*Exercise data*.
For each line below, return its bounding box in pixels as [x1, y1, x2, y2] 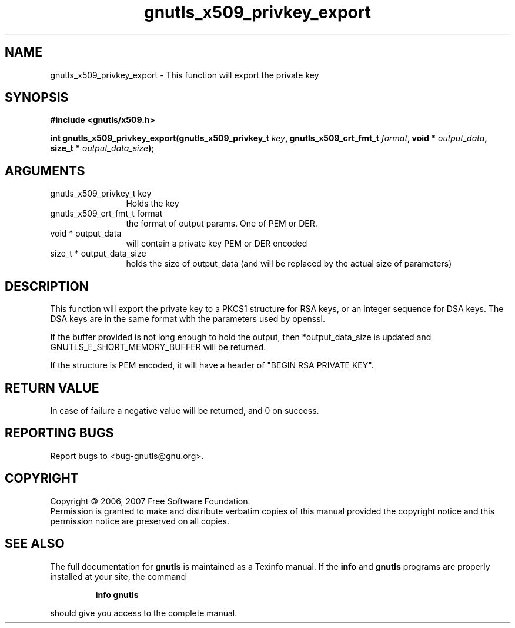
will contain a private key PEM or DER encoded [126, 238, 307, 249]
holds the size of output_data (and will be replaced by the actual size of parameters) [126, 258, 452, 269]
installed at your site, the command [50, 571, 186, 582]
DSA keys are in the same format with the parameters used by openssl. [50, 314, 325, 324]
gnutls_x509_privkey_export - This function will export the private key [50, 69, 319, 80]
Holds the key [126, 198, 179, 209]
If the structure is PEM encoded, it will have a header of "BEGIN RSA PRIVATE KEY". [50, 360, 374, 371]
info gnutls [95, 589, 139, 600]
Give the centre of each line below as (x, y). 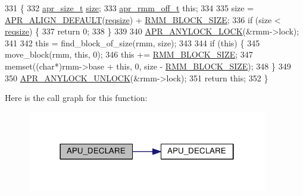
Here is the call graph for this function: (76, 98)
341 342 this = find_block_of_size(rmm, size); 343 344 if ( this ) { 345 (132, 42)
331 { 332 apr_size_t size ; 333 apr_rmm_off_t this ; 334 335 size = (129, 8)
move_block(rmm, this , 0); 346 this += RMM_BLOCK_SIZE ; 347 (129, 54)
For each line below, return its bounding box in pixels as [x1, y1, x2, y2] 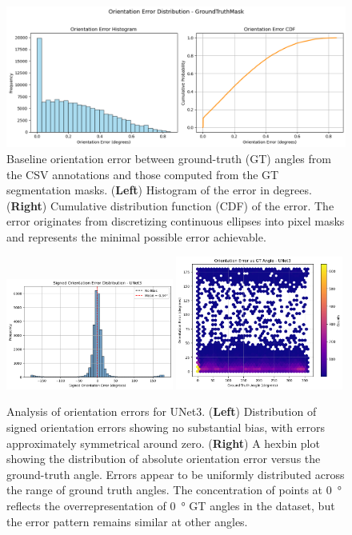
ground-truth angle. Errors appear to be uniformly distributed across [6, 465, 345, 482]
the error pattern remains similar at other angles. [6, 513, 248, 529]
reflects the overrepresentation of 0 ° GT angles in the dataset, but [6, 497, 335, 513]
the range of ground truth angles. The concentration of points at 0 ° [6, 481, 342, 498]
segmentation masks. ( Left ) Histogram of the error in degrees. [6, 182, 312, 198]
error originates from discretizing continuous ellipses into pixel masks [6, 213, 345, 230]
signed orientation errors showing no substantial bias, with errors [6, 418, 325, 435]
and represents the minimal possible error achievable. [6, 228, 266, 245]
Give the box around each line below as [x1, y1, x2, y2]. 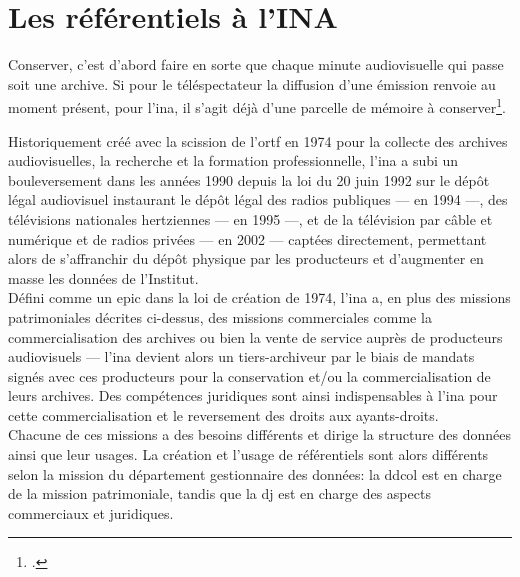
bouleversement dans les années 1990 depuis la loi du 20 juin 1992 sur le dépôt [8, 169, 490, 190]
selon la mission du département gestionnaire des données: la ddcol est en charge [8, 463, 502, 484]
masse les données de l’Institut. [8, 267, 199, 288]
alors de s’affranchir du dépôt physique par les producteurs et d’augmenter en [8, 248, 484, 269]
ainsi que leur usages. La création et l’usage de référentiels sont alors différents [8, 444, 489, 465]
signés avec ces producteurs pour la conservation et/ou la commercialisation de [8, 365, 491, 386]
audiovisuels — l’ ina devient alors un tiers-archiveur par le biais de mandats [8, 346, 475, 367]
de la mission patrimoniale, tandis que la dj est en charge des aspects [8, 483, 431, 504]
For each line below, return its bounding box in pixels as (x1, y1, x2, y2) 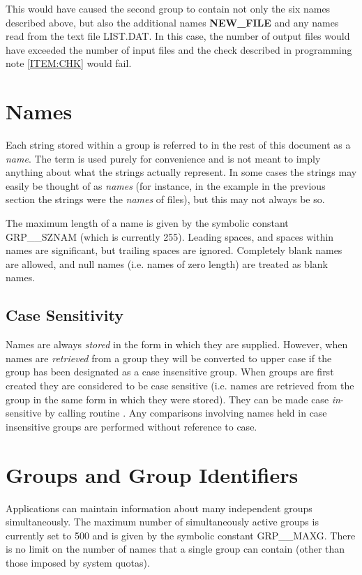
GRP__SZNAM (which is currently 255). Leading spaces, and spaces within (6, 229, 334, 244)
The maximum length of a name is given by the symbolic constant (6, 216, 289, 230)
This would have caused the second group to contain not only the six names (6, 1, 331, 15)
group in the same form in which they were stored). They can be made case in (6, 391, 340, 406)
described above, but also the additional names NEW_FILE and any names (6, 15, 339, 29)
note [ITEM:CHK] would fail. (6, 56, 132, 70)
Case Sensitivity (6, 304, 123, 326)
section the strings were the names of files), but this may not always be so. (6, 192, 325, 207)
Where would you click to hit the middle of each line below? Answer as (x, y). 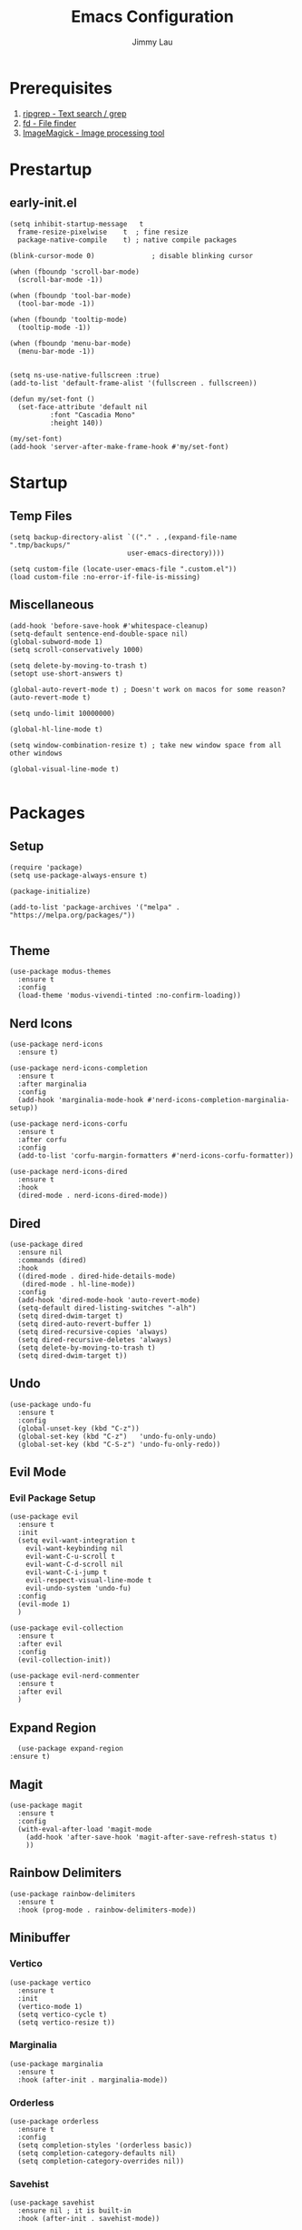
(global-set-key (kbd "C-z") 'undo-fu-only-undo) (117, 1436)
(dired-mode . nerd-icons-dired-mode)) (93, 1196)
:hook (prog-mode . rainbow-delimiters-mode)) (107, 1910)
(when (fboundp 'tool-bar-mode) (70, 296)
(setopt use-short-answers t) (67, 673)
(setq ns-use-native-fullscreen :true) (85, 375)
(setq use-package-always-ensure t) (78, 875)
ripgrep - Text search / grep (74, 113)
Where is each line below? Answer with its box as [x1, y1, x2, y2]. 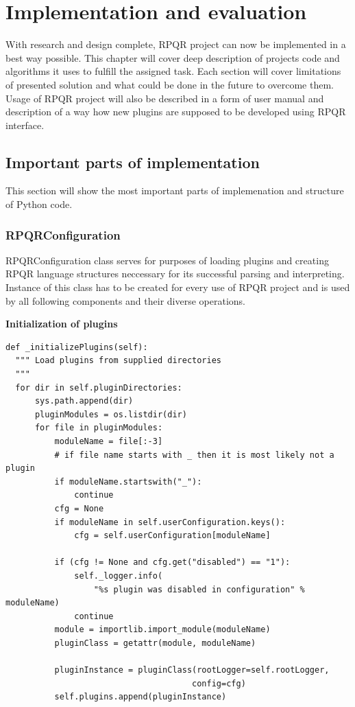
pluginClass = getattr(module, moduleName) [54, 638, 256, 648]
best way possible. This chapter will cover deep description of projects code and [5, 50, 340, 65]
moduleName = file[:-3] [54, 437, 163, 447]
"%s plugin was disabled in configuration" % [93, 584, 305, 594]
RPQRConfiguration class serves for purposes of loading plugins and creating [5, 253, 329, 267]
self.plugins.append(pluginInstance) [54, 692, 227, 702]
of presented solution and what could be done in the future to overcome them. [5, 77, 334, 91]
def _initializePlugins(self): [5, 342, 148, 352]
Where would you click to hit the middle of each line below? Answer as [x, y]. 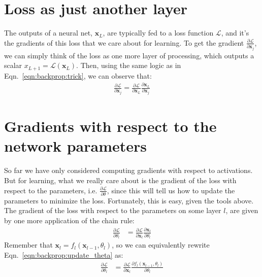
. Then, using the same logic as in [129, 65]
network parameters [76, 146]
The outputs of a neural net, [48, 33]
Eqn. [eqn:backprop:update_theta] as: [64, 254]
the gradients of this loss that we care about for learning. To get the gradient [124, 42]
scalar [13, 65]
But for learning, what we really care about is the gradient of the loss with [120, 180]
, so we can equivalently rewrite [161, 245]

*Task brief*.
An exact copy of the entries, minus the pictures, is what to return.

*The answer*.
For each line below, return its bounding box in pixels as [x1, y1, x2, y2] 
will contain a private key PEM or DER encoded [126, 238, 307, 249]
holds the size of output_data (and will be replaced by the actual size of parameters) [126, 258, 452, 269]
installed at your site, the command [50, 571, 186, 582]
DSA keys are in the same format with the parameters used by openssl. [50, 314, 325, 324]
gnutls_x509_privkey_export - This function will export the private key [50, 69, 319, 80]
Holds the key [126, 198, 179, 209]
If the structure is PEM encoded, it will have a header of "BEGIN RSA PRIVATE KEY". [50, 360, 374, 371]
info gnutls [95, 589, 139, 600]
Give the centre of each line below as (x, y). 
Here is the call graph for this function: (76, 98)
341 342 this = find_block_of_size(rmm, size); 343 344 if ( this ) { 345 (132, 42)
331 { 332 apr_size_t size ; 333 apr_rmm_off_t this ; 334 335 size = (129, 8)
move_block(rmm, this , 0); 346 this += RMM_BLOCK_SIZE ; 347 (129, 54)
For each line below, return its bounding box in pixels as [x1, y1, x2, y2] 
ground-truth angle. Errors appear to be uniformly distributed across [6, 465, 345, 482]
the error pattern remains similar at other angles. [6, 513, 248, 529]
reflects the overrepresentation of 0 ° GT angles in the dataset, but [6, 497, 335, 513]
the range of ground truth angles. The concentration of points at 0 ° [6, 481, 342, 498]
segmentation masks. ( Left ) Histogram of the error in degrees. [6, 182, 312, 198]
error originates from discretizing continuous ellipses into pixel masks [6, 213, 345, 230]
signed orientation errors showing no substantial bias, with errors [6, 418, 325, 435]
and represents the minimal possible error achievable. [6, 228, 266, 245]
Give the box around each line below as [x1, y1, x2, y2]. 
bouleversement dans les années 1990 depuis la loi du 20 juin 1992 sur le dépôt [8, 169, 490, 190]
selon la mission du département gestionnaire des données: la ddcol est en charge [8, 463, 502, 484]
masse les données de l’Institut. [8, 267, 199, 288]
alors de s’affranchir du dépôt physique par les producteurs et d’augmenter en [8, 248, 484, 269]
ainsi que leur usages. La création et l’usage de référentiels sont alors différents [8, 444, 489, 465]
signés avec ces producteurs pour la conservation et/ou la commercialisation de [8, 365, 491, 386]
audiovisuels — l’ ina devient alors un tiers-archiveur par le biais de mandats [8, 346, 475, 367]
de la mission patrimoniale, tandis que la dj est en charge des aspects [8, 483, 431, 504]
For each line below, return its bounding box in pixels as (x1, y1, x2, y2) 
GRP__SZNAM (which is currently 255). Leading spaces, and spaces within (6, 229, 334, 244)
The maximum length of a name is given by the symbolic constant (6, 216, 289, 230)
This would have caused the second group to contain not only the six names (6, 1, 331, 15)
group in the same form in which they were stored). They can be made case in (6, 391, 340, 406)
described above, but also the additional names NEW_FILE and any names (6, 15, 339, 29)
note [ITEM:CHK] would fail. (6, 56, 132, 70)
Case Sensitivity (6, 304, 123, 326)
section the strings were the names of files), but this may not always be so. (6, 192, 325, 207)
Where would you click to hit the middle of each line below? Answer as (x, y). 
(global-set-key (kbd "C-z") 'undo-fu-only-undo) (117, 1436)
(dired-mode . nerd-icons-dired-mode)) (93, 1196)
:hook (prog-mode . rainbow-delimiters-mode)) (107, 1910)
(when (fboundp 'tool-bar-mode) (70, 296)
(setopt use-short-answers t) (67, 673)
(setq ns-use-native-fullscreen :true) (85, 375)
(setq use-package-always-ensure t) (78, 875)
ripgrep - Text search / grep (74, 113)
Where is each line below? Answer with its box as [x1, y1, x2, y2]. 
pluginClass = getattr(module, moduleName) [54, 638, 256, 648]
best way possible. This chapter will cover deep description of projects code and [5, 50, 340, 65]
moduleName = file[:-3] [54, 437, 163, 447]
"%s plugin was disabled in configuration" % [93, 584, 305, 594]
RPQRConfiguration class serves for purposes of loading plugins and creating [5, 253, 329, 267]
self.plugins.append(pluginInstance) [54, 692, 227, 702]
of presented solution and what could be done in the future to overcome them. [5, 77, 334, 91]
def _initializePlugins(self): [5, 342, 148, 352]
Where would you click to hit the middle of each line below? Answer as [x, y]. 
. Then, using the same logic as in [129, 65]
network parameters [76, 146]
The outputs of a neural net, [48, 33]
Eqn. [eqn:backprop:update_theta] as: [64, 254]
the gradients of this loss that we care about for learning. To get the gradient [124, 42]
scalar [13, 65]
But for learning, what we really care about is the gradient of the loss with [120, 180]
, so we can equivalently rewrite [161, 245]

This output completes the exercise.